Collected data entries
= = = = =
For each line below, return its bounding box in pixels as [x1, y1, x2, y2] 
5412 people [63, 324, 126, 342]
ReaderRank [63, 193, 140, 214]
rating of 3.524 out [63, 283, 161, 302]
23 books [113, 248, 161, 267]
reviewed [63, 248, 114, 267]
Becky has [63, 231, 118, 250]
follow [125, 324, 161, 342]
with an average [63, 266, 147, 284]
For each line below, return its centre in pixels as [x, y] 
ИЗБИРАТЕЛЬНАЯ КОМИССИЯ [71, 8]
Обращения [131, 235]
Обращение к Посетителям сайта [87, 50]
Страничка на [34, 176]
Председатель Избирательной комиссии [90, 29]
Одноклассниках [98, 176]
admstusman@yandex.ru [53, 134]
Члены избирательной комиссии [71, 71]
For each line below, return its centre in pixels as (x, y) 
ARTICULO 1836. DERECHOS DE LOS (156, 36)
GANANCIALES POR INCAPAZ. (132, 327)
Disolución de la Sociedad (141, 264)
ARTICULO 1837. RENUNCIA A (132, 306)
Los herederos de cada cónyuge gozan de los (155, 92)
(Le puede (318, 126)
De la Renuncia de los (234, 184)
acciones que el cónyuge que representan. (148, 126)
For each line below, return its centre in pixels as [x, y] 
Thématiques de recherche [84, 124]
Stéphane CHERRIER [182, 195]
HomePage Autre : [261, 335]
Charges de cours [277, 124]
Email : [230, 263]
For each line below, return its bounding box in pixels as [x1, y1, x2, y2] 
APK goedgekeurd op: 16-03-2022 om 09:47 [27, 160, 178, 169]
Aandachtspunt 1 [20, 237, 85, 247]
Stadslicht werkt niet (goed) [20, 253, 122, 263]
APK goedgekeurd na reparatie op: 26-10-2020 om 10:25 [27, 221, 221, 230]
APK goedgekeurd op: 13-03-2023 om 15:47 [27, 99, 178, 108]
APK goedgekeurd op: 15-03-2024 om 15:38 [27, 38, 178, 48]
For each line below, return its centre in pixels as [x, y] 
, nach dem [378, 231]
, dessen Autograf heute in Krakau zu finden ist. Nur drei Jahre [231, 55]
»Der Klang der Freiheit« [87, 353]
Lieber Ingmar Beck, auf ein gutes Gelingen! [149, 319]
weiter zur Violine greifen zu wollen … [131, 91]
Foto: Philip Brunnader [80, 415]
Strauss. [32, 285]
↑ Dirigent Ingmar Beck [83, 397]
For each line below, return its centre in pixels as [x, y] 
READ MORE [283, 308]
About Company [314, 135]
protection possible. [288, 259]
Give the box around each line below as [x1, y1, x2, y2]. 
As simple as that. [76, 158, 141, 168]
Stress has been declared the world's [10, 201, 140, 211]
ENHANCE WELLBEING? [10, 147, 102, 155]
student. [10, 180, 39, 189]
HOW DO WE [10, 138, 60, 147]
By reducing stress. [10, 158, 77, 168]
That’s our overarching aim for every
= = = = =
| Task directions |
Check each line of the data above for the word "goedgekeurd". Report how many lines have it, and nothing else.

| Written solution |
4